Since I'm still going to be holed up in the hospitals physical rehabilitation unit for the next 5 days, I should have plenty of time to answer any questions y'all might have about my experience. Fire away!
As stated in the beer exchange thread, I was placed in a medically induced coma on December 11th, where I remained for 38 days. Many people wonder what the experience is like.. can you hear? Do you know what's going on? Do you see anything? In my experience, it was a 38 day long lucid dream. You know, where everything could be real yet is just slightly off from reality? If you ever watch that show 911 Lonestar, as stupid as the scenarios are, the second episode of this season portrays this in an eerily accurate manner. I had the 'joy' of seeing this episode mere days after waking up and being transferred to the respiratory Care unit. It left me stunned and shaking with its accuracy.

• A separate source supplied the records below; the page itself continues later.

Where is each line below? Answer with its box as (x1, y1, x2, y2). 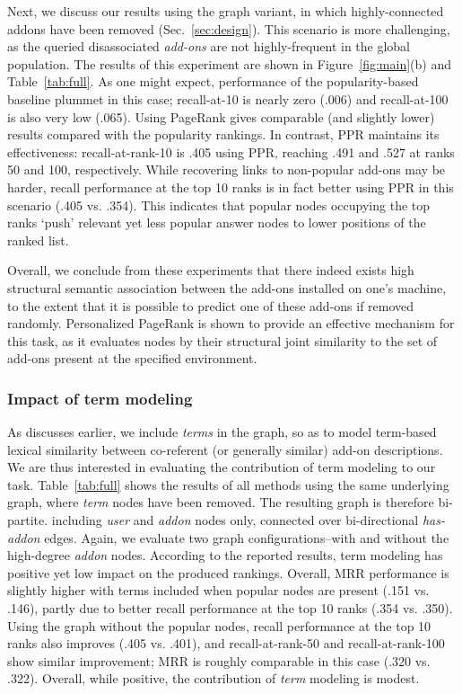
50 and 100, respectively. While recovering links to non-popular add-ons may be (7, 160, 446, 179)
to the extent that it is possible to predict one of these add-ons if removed (7, 296, 414, 315)
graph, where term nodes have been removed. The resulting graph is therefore (7, 493, 434, 512)
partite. (7, 511, 48, 529)
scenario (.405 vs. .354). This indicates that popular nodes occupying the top (7, 195, 431, 214)
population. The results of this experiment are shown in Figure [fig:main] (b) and (7, 54, 452, 73)
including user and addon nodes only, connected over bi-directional (51, 511, 419, 529)
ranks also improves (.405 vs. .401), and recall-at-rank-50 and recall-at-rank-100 (7, 634, 445, 653)
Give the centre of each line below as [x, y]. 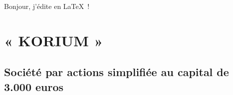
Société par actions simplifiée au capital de [116, 72]
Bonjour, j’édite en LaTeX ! [47, 6]
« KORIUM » [54, 40]
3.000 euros [34, 86]
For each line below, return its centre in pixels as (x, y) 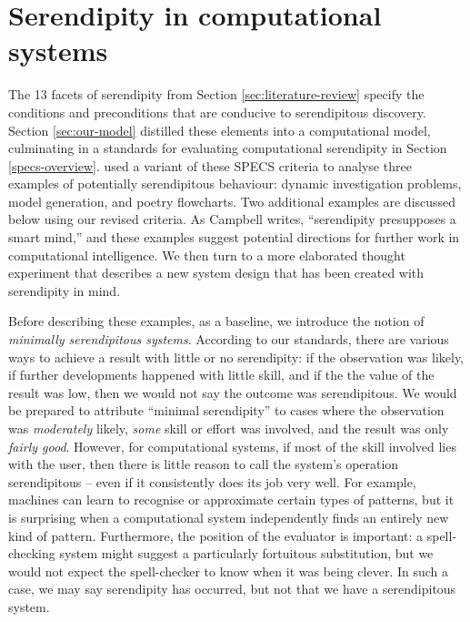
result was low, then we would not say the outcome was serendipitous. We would (233, 392)
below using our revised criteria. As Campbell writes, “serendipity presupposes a (232, 219)
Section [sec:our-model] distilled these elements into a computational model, (220, 130)
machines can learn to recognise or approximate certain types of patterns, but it (231, 500)
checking (32, 553)
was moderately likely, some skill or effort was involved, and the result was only (229, 428)
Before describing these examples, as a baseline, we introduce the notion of (216, 321)
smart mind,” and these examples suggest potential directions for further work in (234, 237)
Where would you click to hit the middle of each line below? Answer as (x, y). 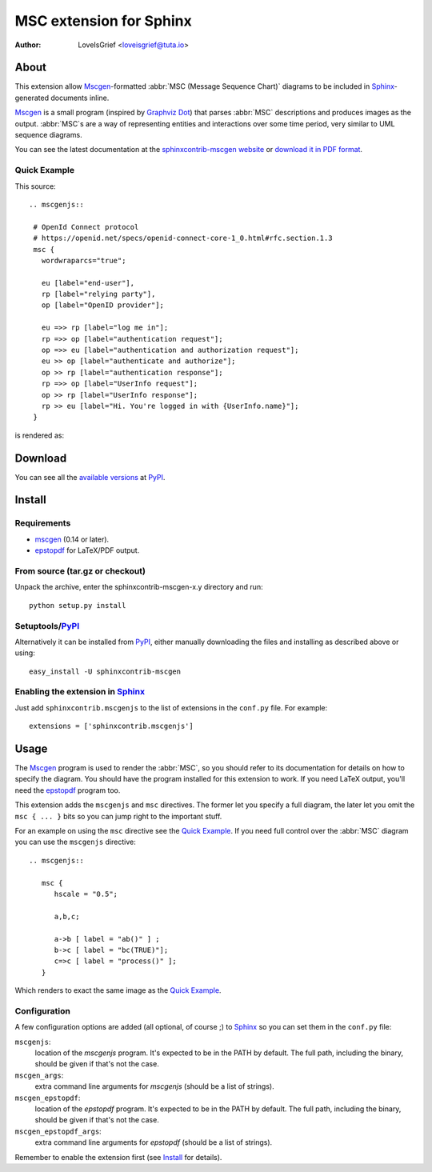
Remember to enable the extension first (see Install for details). (118, 1157)
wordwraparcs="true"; (84, 260)
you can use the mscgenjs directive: (75, 842)
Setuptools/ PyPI (47, 626)
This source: (35, 186)
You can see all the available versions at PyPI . (90, 477)
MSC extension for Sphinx (103, 21)
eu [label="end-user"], (88, 283)
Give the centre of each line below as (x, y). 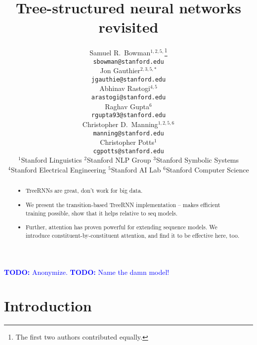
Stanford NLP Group (119, 160)
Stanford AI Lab (136, 170)
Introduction (48, 306)
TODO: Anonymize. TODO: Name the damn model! (87, 272)
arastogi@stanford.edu (128, 98)
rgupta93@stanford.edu (128, 115)
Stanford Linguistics (51, 160)
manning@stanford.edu (128, 133)
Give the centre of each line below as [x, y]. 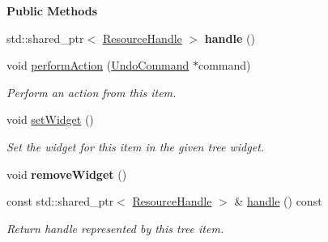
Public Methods [52, 11]
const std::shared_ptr [60, 201]
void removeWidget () [67, 174]
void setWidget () [50, 119]
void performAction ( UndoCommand [98, 65]
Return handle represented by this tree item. [115, 228]
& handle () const [278, 201]
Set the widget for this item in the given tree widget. [136, 146]
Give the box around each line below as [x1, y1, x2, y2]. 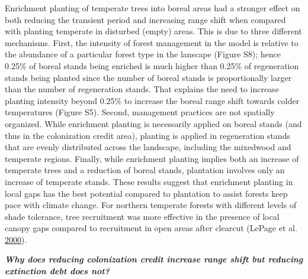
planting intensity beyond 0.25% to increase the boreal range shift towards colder [5, 94, 300, 106]
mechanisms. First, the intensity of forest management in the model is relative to [5, 36, 299, 48]
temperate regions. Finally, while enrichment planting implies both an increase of [5, 152, 299, 164]
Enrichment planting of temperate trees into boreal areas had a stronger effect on [5, 2, 300, 14]
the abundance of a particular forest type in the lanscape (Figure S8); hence [5, 48, 281, 60]
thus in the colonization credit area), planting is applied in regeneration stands [5, 129, 290, 141]
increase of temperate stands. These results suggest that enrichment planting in [5, 175, 293, 187]
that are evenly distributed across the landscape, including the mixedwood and [5, 141, 291, 153]
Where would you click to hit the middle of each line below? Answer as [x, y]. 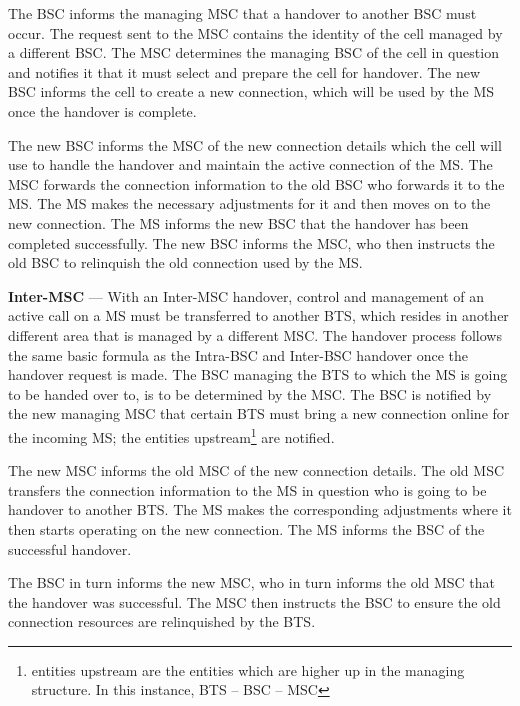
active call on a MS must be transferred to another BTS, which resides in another [258, 315]
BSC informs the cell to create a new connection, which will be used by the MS [251, 91]
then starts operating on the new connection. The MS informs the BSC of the [246, 528]
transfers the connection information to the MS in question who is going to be [247, 489]
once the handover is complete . [102, 110]
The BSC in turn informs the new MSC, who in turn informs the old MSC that [252, 582]
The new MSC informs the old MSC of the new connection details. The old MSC [256, 470]
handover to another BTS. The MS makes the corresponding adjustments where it [260, 509]
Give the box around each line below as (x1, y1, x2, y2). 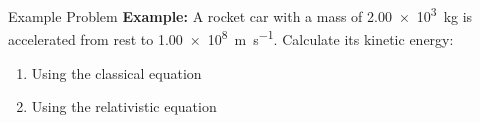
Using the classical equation (31, 62, 202, 83)
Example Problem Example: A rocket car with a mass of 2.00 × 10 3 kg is (8, 3, 473, 26)
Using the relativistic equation (31, 96, 217, 117)
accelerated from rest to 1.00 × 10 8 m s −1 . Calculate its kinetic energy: (8, 26, 454, 49)
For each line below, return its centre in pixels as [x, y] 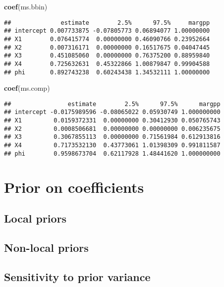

In my lucid dream during that time, I was a covid patient. All of the hospitals in the upper Midwest had been overrun and there was no room for anybody to get in. I needed to get in the hospital or I would die from covid pneumonia, and the government had sent out Army reserve units to set up mobile hospitals in all of the smaller communities in the area. The entire time, I was searching for one that had a bed for me, going from place to place to place. Finally, in some random community in west-central Iowa I found bed space. Upon admission, I realized every one of the nurses working there were medics that I had served with in Germany and Iraq 15 years ago.
See what I mean about not quite reality but could be?
Within the dream, there were choices to be made, and there was was always the easy way out or a difficult path forward. The easy way out would have been to just go home and hope for the best. The difficult Way Forward was to drive on, barely able to breathe, and keep digging to find bed space. Once I found a bed, the choices suddenly became different. My memory of this part is a little bit fuzzy, but it involved some game being played by the medics that had a butterfly effect on everything around us. Some choices involved an easy way out, some choices involved a lot of death and destruction worldwide. I continued to choose the difficult path forward, because I somehow knew that anytime I took the easy way out, that would be my last breath in the real world.
Prior to admission, I made a promise to my wife that our son would not grow up without his father and that I would make it through this alive. I always try to maintain being a man of my word, and I was not going to fail in this mission. Upon my admission to the ICU, I told the doctor to do everything possible to save my life up to the point of intubation, and that we would have that conversation if the time came that it would be necessary. 18 hours later, I was told they would need to intubate. I told them no, I have to get back to my son. They said no, you don't understand. In order to get back to your son the only way is to be intubated now. I asked is this the last, best hope of seeing him again? The doctor responded by saying "sir, this is your only chance at survival."
I know the numbers, and I know the odds. 80% of those who go on the vent do not come through it alive. I was determined to be a part of the 20% that did, hence always taking the difficult path forward. I don't know how I pulled it off, there are at least five separate instances that occurred that should have killed me, from strokes, to infections, even a yeast infection of the lungs while on the vent. Each one of those could have killed me instantly, yet somehow I fought through it all.
Since I'm still going to be holed up in the hospitals physical rehabilitation unit for the next 5 days, I should have plenty of time to answer any questions y'all might have about my experience. Fire away!